Can I reunion the prediction after forward propagation for training a model with triplet loss?


#1

The code is as follows.
The reunion part is helpful for increasing the training speed.

for epoch in range(epochs):
       train_loss = 0.
       for features, indices in tqdm.tqdm(train_data):
           a_index, p_index, n_index = zip(*indices)
           data = features.as_in_context(ctx)
           with autograd.record():
               pred = net(data)
               # reunion the prediction as anchor, positive, negative
               a = pred[a_index,:]
               p = pred[p_index,:]
               n = pred[n_index,:]

               loss_ = loss(a,p,n).sum()
           loss_.backward()
           trainer.step(batch_size, ignore_stale_grad=True)
           train_loss += loss_.asscalar()

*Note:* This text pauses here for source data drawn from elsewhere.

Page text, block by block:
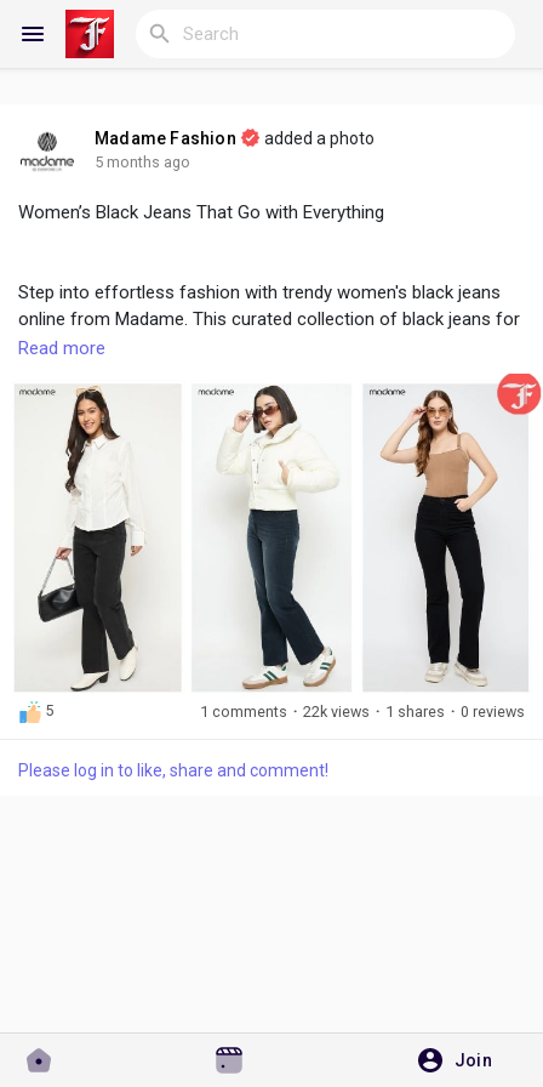
Join
Reels
My Blogs
Discover Groups
My Groups
Discover Pages
Madame Fashion added a photo
5 months ago
Women’s Black Jeans That Go with Everything
Step into effortless fashion with trendy women's black jeans
online from Madame. This curated collection of black jeans for
women features modern silhouettes that blend style with
these jeans are designed to pair flawlessly with any top in your
closet. Madame brings together quality fabric and on-trend
cuts to ensure durability and elegance. From minimal looks to
bold styling, these versatile black jeans make it easy to create
outfits that truly go with everything.
Visit Here: https://madameonline.com/collections/black-jeans
Read more
5 1 comments · 22k views · 1 shares · 0 reviews
Please log in to like, share and comment!
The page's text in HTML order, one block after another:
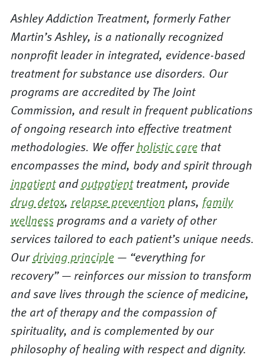
Ashley Addiction Treatment, formerly Father
Martin’s Ashley, is a nationally recognized
nonprofit leader in integrated, evidence-based
treatment for substance use disorders. Our
programs are accredited by The Joint
Commission, and result in frequent publications
of ongoing research into effective treatment
methodologies. We offerholistic carethat
encompasses the mind, body and spirit through
inpatientandoutpatienttreatment, provide
drug detox, relapse prevention plans, family
wellnessprograms and a variety of other
services tailored to each patient’s unique needs.
Ourdriving principle— “everything for
recovery” — reinforces our mission to transform
and save lives through the science of medicine,
the art of therapy and the compassion of
spirituality, and is complemented by our
philosophy of healing with respect and dignity.
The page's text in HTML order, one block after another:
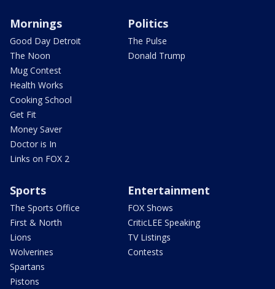
Mornings
Good Day Detroit
The Noon
Mug Contest
Health Works
Cooking School
Get Fit
Money Saver
Doctor is In
Links on FOX 2
Politics
The Pulse
Donald Trump
Sports
The Sports Office
First & North
Lions
Wolverines
Spartans
Pistons
Entertainment
FOX Shows
CriticLEE Speaking
TV Listings
Contests
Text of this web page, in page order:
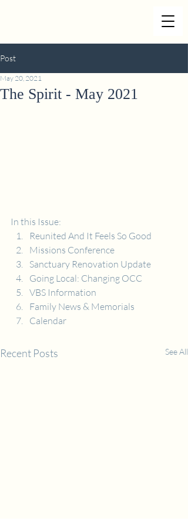
Post
The Spirit - May 2021
May 20, 2021
In this Issue:
Reunited And It Feels So Good
Missions Conference
Sanctuary Renovation Update
Going Local: Changing OCC
VBS Information
Family News & Memorials
Calendar
Recent Posts See All
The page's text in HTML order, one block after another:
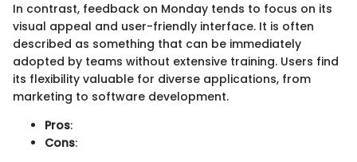
In contrast, feedback on Monday tends to focus on its
visual appeal and user-friendly interface. It is often
described as something that can be immediately
adopted by teams without extensive training. Users find
its flexibility valuable for diverse applications, from
marketing to software development.
Pros:
Cons:
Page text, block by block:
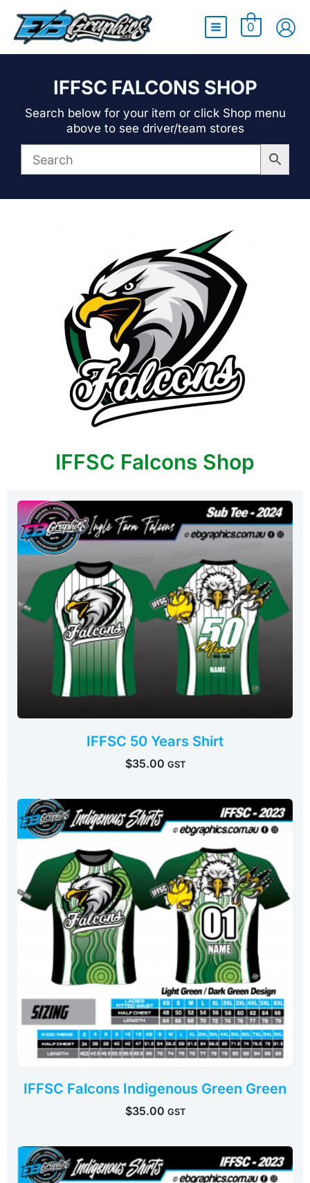
Main
Menu
0
IFFSC FALCONS SHOP
Search below for your item or click Shop menu
above to see driver/team stores
IFFSC Falcons Shop
IFFSC 50 Years Shirt
$35.00 GST
IFFSC Falcons Indigenous Green Green
$35.00 GST
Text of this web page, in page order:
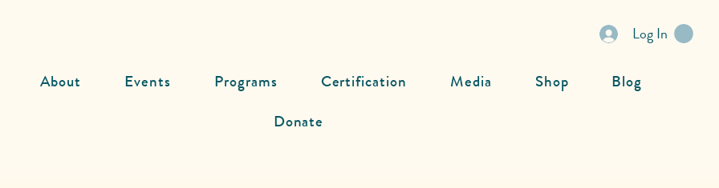
Log In
About Events Programs Certification Media Shop
Blog
Donate
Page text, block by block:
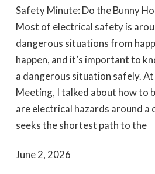
Safety Minute: Do the Bunny
Most of electrical safety is
dangerous situations from
happen, and it’s important to
a dangerous situation safely. At
Meeting, I talked about how to
are electrical hazards around a
seeks the shortest path to the
June 2, 2026
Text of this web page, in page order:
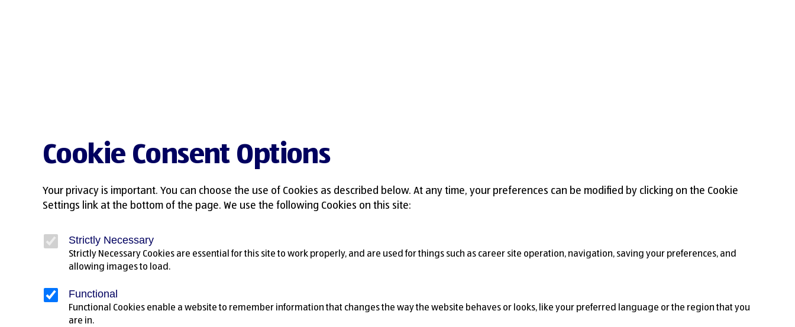
Cookie Consent Options
Your privacy is important. You can choose the use of Cookies as described below. At any time, your preferences can be modified by clicking on the Cookie
Settings link at the bottom of the page. We use the following Cookies on this site:
Strictly Necessary
Strictly Necessary Cookies are essential for this site to work properly, and are used for things such as career site operation, navigation, saving your preferences, and
allowing images to load.
Functional
Functional Cookies enable a website to remember information that changes the way the website behaves or looks, like your preferred language or the region that you
are in.
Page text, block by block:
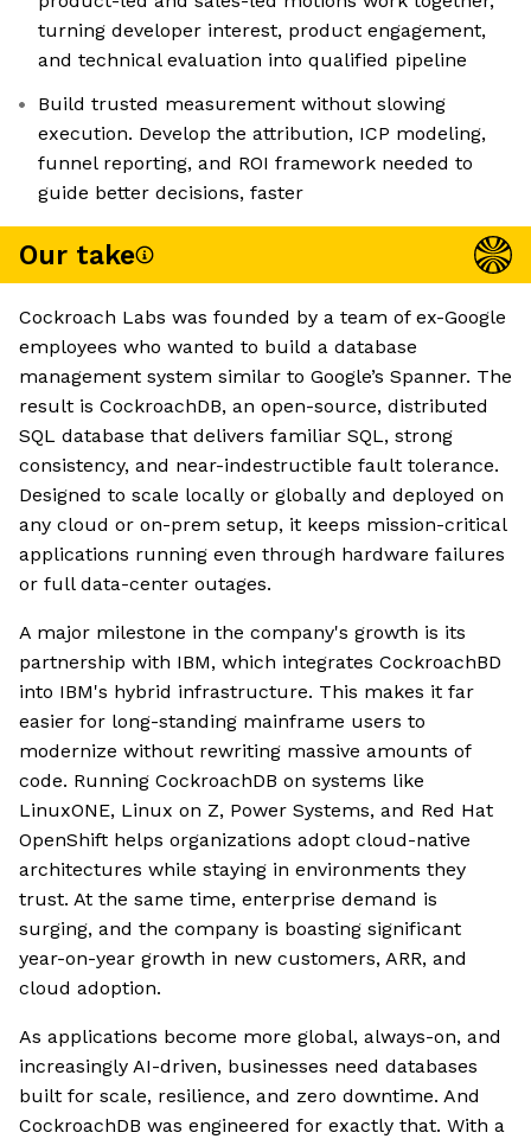
turning developer interest, product engagement,
and technical evaluation into qualified pipeline
Build trusted measurement without slowing
execution. Develop the attribution, ICP modeling,
funnel reporting, and ROI framework needed to
guide better decisions, faster
Our take
Cockroach Labs was founded by a team of ex-Google
employees who wanted to build a database
management system similar to Google’s Spanner. The
result is CockroachDB, an open-source, distributed
SQL database that delivers familiar SQL, strong
consistency, and near-indestructible fault tolerance.
Designed to scale locally or globally and deployed on
any cloud or on-prem setup, it keeps mission-critical
applications running even through hardware failures
or full data-center outages.
A major milestone in the company's growth is its
partnership with IBM, which integrates CockroachBD
into IBM's hybrid infrastructure. This makes it far
easier for long-standing mainframe users to
modernize without rewriting massive amounts of
code. Running CockroachDB on systems like
LinuxONE, Linux on Z, Power Systems, and Red Hat
OpenShift helps organizations adopt cloud-native
architectures while staying in environments they
trust. At the same time, enterprise demand is
surging, and the company is boasting significant
year-on-year growth in new customers, ARR, and
cloud adoption.
As applications become more global, always-on, and
increasingly AI-driven, businesses need databases
built for scale, resilience, and zero downtime. And
CockroachDB was engineered for exactly that. With a
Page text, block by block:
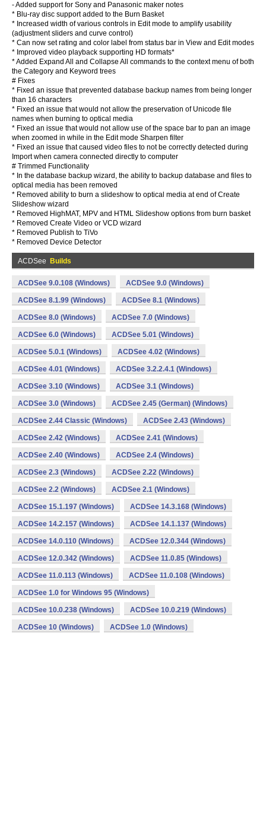
- Added support for Sony and Panasonic maker notes
* Blu-ray disc support added to the Burn Basket
* Increased width of various controls in Edit mode to amplify usability
(adjustment sliders and curve control)
* Can now set rating and color label from status bar in View and Edit modes
* Improved video playback supporting HD formats*
* Added Expand All and Collapse All commands to the context menu of both
the Category and Keyword trees
# Fixes
* Fixed an issue that prevented database backup names from being longer
than 16 characters
* Fixed an issue that would not allow the preservation of Unicode file
names when burning to optical media
* Fixed an issue that would not allow use of the space bar to pan an image
when zoomed in while in the Edit mode Sharpen filter
* Fixed an issue that caused video files to not be correctly detected during
Import when camera connected directly to computer
# Trimmed Functionality
* In the database backup wizard, the ability to backup database and files to
optical media has been removed
* Removed ability to burn a slideshow to optical media at end of Create
Slideshow wizard
* Removed HighMAT, MPV and HTML Slideshow options from burn basket
* Removed Create Video or VCD wizard
* Removed Publish to TiVo
* Removed Device Detector
ACDSee Builds
ACDSee 9.0.108 (Windows) ACDSee 9.0 (Windows)
ACDSee 8.1.99 (Windows) ACDSee 8.1 (Windows)
ACDSee 8.0 (Windows) ACDSee 7.0 (Windows)
ACDSee 6.0 (Windows) ACDSee 5.01 (Windows)
ACDSee 5.0.1 (Windows) ACDSee 4.02 (Windows)
ACDSee 4.01 (Windows) ACDSee 3.2.2.4.1 (Windows)
ACDSee 3.10 (Windows) ACDSee 3.1 (Windows)
ACDSee 3.0 (Windows) ACDSee 2.45 (German) (Windows)
ACDSee 2.44 Classic (Windows) ACDSee 2.43 (Windows)
ACDSee 2.42 (Windows) ACDSee 2.41 (Windows)
ACDSee 2.40 (Windows) ACDSee 2.4 (Windows)
ACDSee 2.3 (Windows) ACDSee 2.22 (Windows)
ACDSee 2.2 (Windows) ACDSee 2.1 (Windows)
ACDSee 15.1.197 (Windows) ACDSee 14.3.168 (Windows)
ACDSee 14.2.157 (Windows) ACDSee 14.1.137 (Windows)
ACDSee 14.0.110 (Windows) ACDSee 12.0.344 (Windows)
ACDSee 12.0.342 (Windows) ACDSee 11.0.85 (Windows)
ACDSee 11.0.113 (Windows) ACDSee 11.0.108 (Windows)
ACDSee 1.0 for Windows 95 (Windows)
ACDSee 10.0.238 (Windows) ACDSee 10.0.219 (Windows)
ACDSee 10 (Windows) ACDSee 1.0 (Windows)
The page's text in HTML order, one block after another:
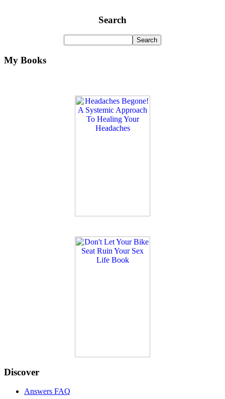
Search
My Books
Discover
Answers FAQ
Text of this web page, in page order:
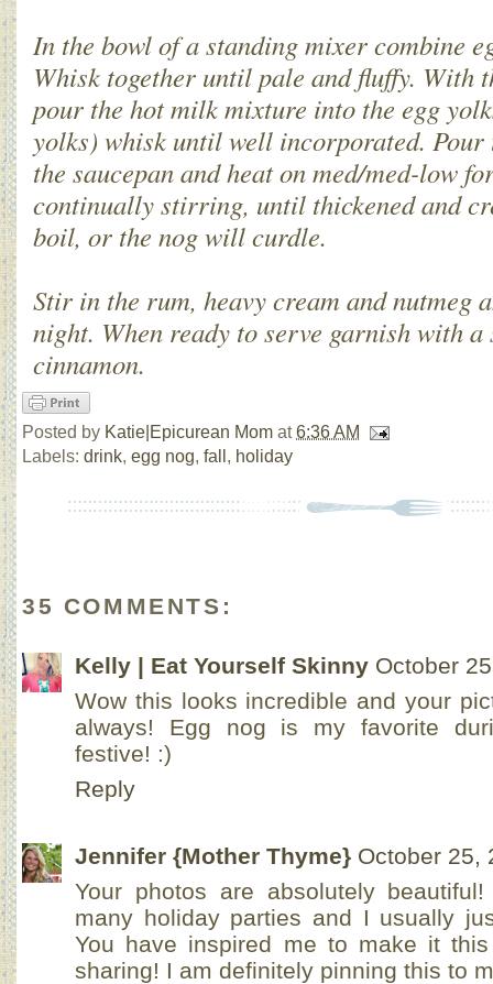
In the bowl of a standing mixer combine
Whisk together until pale and fluffy. With
pour the hot milk mixture into the egg
yolks) whisk until well incorporated.
the saucepan and heat on med/med-low
continually stirring, until thickened and
boil, or the nog will curdle.
Stir in the rum, heavy cream and nutmeg
night. When ready to serve garnish with
cinnamon.
Posted by Katie|Epicurean Mom at6:36 AM
Labels: drink, egg nog, fall , holiday
35 COMMENTS:
Kelly | Eat Yourself Skinny October
Wow this looks incredible and your
always! Egg nog is my favorite
festive! :)
Reply
Jennifer {Mother Thyme} October 25,
Your photos are absolutely
many holiday parties and I usually
You have inspired me to make it
sharing! I am definitely pinning this to

Is the reunion reasonable? And will the loss_ update the parameters correctly?


#2

Your code is doing an indexing operation on pred ndarray, which is supported for proper backward(). I’m not really sure what you mean by “reunion”. I’m also not sure why the indices is part of the train_data. But your code looks fine.


#3

Let’s assume that one batch data is

data = [[a1,p1,n1],[a1,p1,n2],[a1,p1,n3],[a1,p1,n4],
[a1,p2,n1],[a1,p2,n2],[a1,p2,n3],[a1,p2,n4],
[a1,p3,n1],[a1,p3,n2],[a1,p3,n3],[a1,p3,n4]
]

What I plan to do is to distinct the sample.
So the forward part is only related to [a1,p1,p2,p3,n1,n2,n3,n4] once.
But, the triplet loss is calculated with each pair of the data.


#4

What you’re doing works fine as shown by this code:

a = nd.array(range(10)).reshape((5,2))
a.attach_grad()
# Check simple case
with autograd.record():
    z0 = (a ** 2).sum()

z0.backward()
print(a.grad)

OUTPUT:

[[ 0.  2.]
 [ 4.  6.]
 [ 8. 10.]
 [12. 14.]
 [16. 18.]]
<NDArray 5x2 @cpu(0)>
# Check indexed case
idx0 = (1, 1, 1)
idx1 = (0, 2, 4)
with autograd.record():
    z1 = (a[idx0, :] ** 2).sum() + (a[idx1, :] ** 3).sum()

z1.backward()
print(a.grad)

OUTPUT:

[[  0.   3.]
 [ 12.  18.]
 [ 48.  75.]
 [  0.   0.]
 [192. 243.]]
<NDArray 5x2 @cpu(0)>